Not twelve days to reach an agreement. Twelve days to determine whether Iran would make the concessions required before the military option was exercised. Those were the words from the White House Chief of Staff, spoken on a secure call three days ago: “the military option.” As though war were a financial instrument. As though thirty thousand dead could be entered in a ledger.
Across the table from him sat Mohammad Javad Salehi, Deputy Foreign Minister, a small man with precise eyes and a beard going silver at the chin, who had been negotiating nuclear agreements since before David’s oldest daughter was born. Between them sat stacks of technical documents: enrichment ratios, breakout timelines, inspection protocols, verification mechanisms. The documents were real. The positions they encoded were partly real. The thing that was most real in the room was not on the table at all.

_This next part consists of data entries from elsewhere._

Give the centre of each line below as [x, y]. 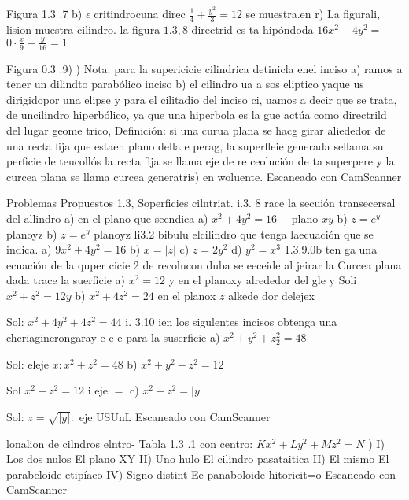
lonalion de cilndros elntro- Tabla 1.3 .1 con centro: [130, 443]
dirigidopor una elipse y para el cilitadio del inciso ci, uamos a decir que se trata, [202, 99]
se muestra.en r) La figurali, [313, 13]
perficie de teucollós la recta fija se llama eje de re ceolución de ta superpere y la [201, 161]
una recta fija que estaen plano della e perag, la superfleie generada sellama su [195, 145]
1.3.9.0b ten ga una [331, 249]
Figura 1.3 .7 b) [44, 13]
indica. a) [29, 249]
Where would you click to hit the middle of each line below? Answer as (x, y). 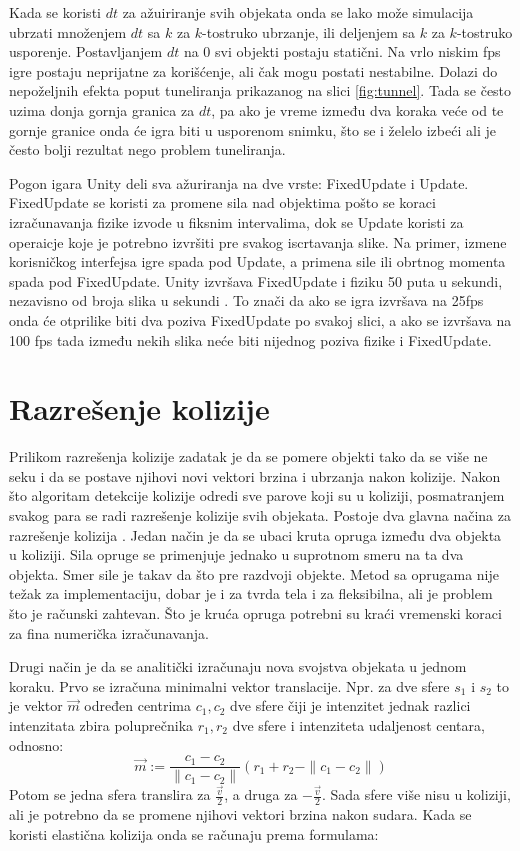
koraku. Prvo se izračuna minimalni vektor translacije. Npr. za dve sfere (229, 685)
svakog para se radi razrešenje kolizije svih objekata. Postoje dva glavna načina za (260, 515)
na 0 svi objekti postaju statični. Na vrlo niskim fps (342, 51)
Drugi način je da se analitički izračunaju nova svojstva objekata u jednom (238, 666)
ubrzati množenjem (68, 31)
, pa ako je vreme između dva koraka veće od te (357, 109)
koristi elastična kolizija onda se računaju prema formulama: (194, 833)
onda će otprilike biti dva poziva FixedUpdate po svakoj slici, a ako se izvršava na (260, 319)

It was the question of whether either government actually wanted a deal, or whether both governments needed the war.
✦ ✦ ✦
David had a habit, which his wife called eccentric and his therapist called “meaning-making,” of reading the Psalms in the morning before any briefing. He had started the practice during his first posting, in Beirut, in 1999, when the city was still rebuilding itself from a war that had eaten fifteen years. He had read Psalm 46 on his first morning in that shell-pocked apartment: “though the mountains fall into the sea, though its waters roar and foam, though the mountains quake with their surging.” He had found it not comforting, exactly, but clarifying. The Psalms were honest about catastrophe in a way that briefing cables were not.
This morning in Muscat he had read Psalm 76:
“In Judah God is known; his name is great in Israel. His tent is in Salem, his dwelling place in Zion. There he broke the flashing arrows, the shields and the swords, the weapons of war. You are resplendent with light, more majestic than mountains rich with game. The valiant lie plundered, they sleep their last sleep; not one of the warriors can lift his hands. At your rebuke, God of Jacob, both horse and chariot lie still.”

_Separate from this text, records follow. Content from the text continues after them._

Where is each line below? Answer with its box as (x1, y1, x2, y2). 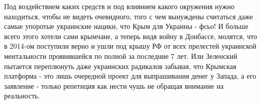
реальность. (4, 90, 40, 101)
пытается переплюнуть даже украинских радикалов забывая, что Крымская (4, 60, 237, 71)
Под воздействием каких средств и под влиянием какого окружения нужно (4, 1, 235, 11)
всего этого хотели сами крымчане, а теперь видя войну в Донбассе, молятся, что (4, 30, 257, 41)
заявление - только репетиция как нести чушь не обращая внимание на (4, 80, 224, 91)
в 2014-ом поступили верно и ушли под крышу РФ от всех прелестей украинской (4, 41, 257, 51)
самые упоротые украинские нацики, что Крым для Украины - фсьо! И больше (4, 21, 248, 31)
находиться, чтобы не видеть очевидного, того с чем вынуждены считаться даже (4, 11, 253, 21)
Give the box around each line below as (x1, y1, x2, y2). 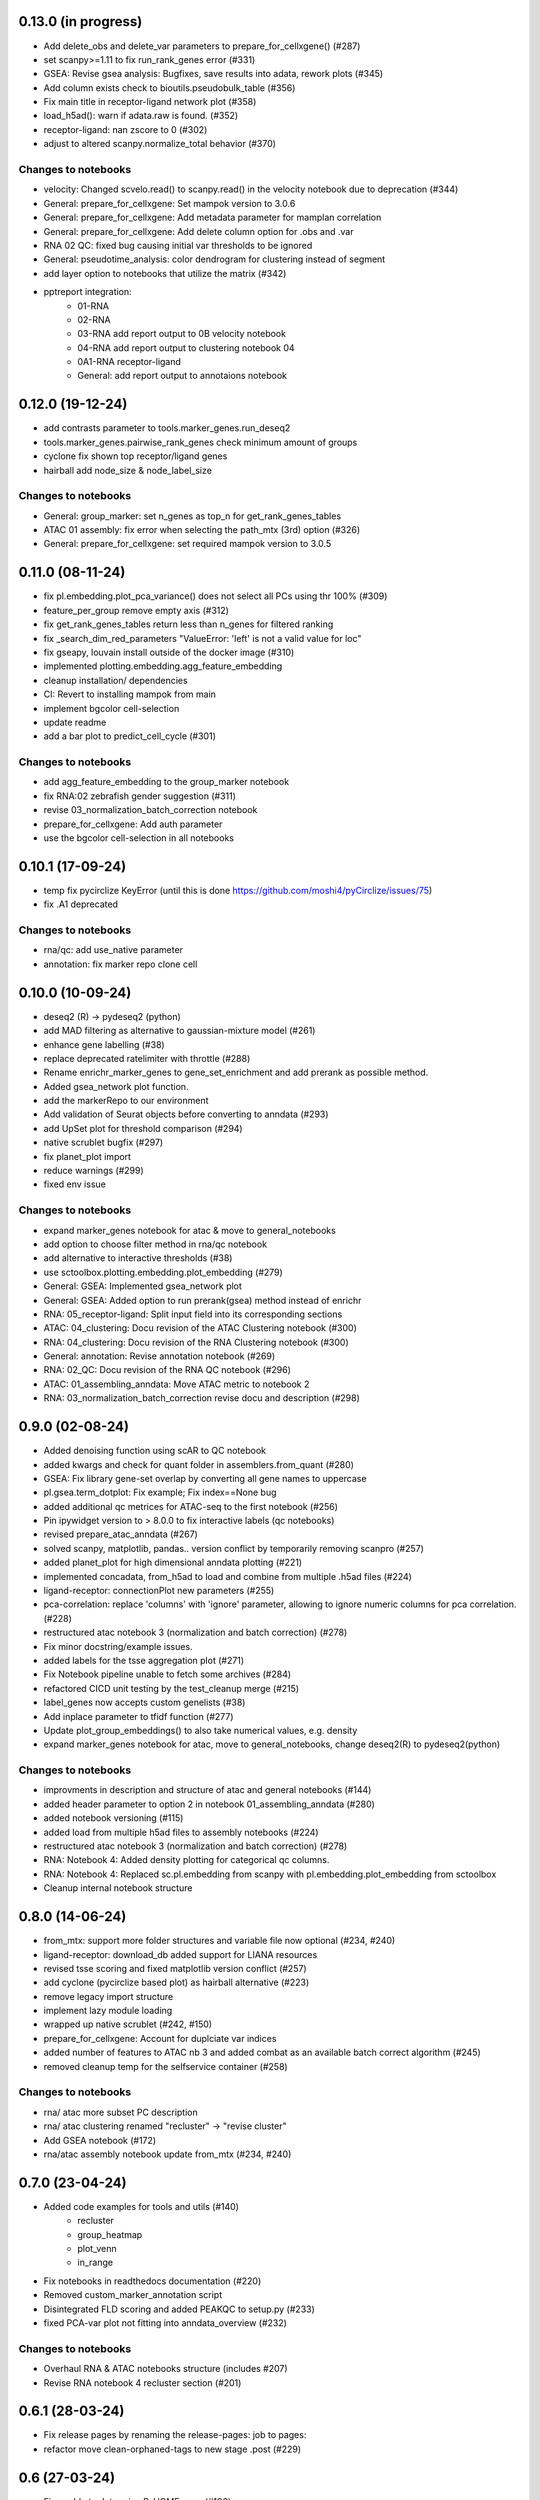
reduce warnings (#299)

He had sat for a long time with verse ten: “Surely the wrath of man shall praise You.” In the Hebrew, the word translated “wrath” carried connotations of hot anger, of a man so consumed with his own importance that his vision narrowed to a single point. The wrath of the President. The wrath of the Supreme Leader. Both men, David had come to believe, were running the same calculation: that a confrontation served their domestic position better than a compromise would. Trump needed to look strong before the midterms. Khamenei needed to redirect a population that had been in the streets again, demanding his removal.

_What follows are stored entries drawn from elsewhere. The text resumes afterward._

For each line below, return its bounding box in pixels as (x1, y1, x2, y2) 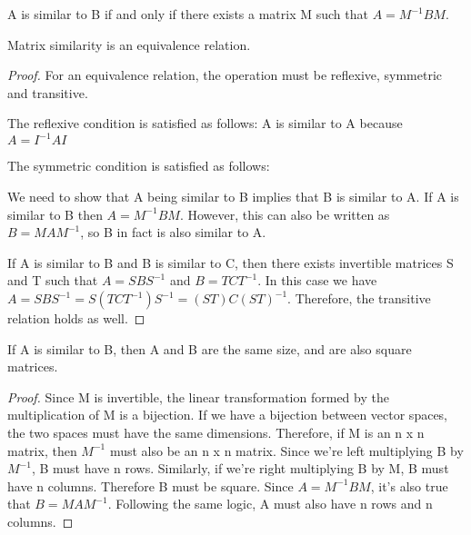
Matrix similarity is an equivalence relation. (7, 35, 251, 54)
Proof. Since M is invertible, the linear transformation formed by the (7, 387, 389, 406)
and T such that (7, 271, 98, 290)
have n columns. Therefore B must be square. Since (7, 476, 294, 495)
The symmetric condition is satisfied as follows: (7, 156, 270, 175)
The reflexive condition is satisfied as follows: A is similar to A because (7, 114, 403, 133)
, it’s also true (370, 476, 448, 495)
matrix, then (7, 441, 77, 460)

“Surely the wrath of man shall praise You.”
He did not know how. He never did, in advance. But the Psalmist had been recording a pattern across centuries of human violence, and the pattern held: God worked through the wreckage of human ambition. Which was not the same thing as saying God approved of the wreckage.
He put his Bible in his briefcase, put his briefcase under the table, and waited for Mohammad Javad Salehi to return from the break.

II. The Merchant City
Eight time zones to the east, in a glass tower on Marina Bay, a forty-four-year-old Singaporean named Jonathan Tan was staring at a trading screen and feeling the particular species of nausea that comes not from physical illness but from watching a number move in the wrong direction.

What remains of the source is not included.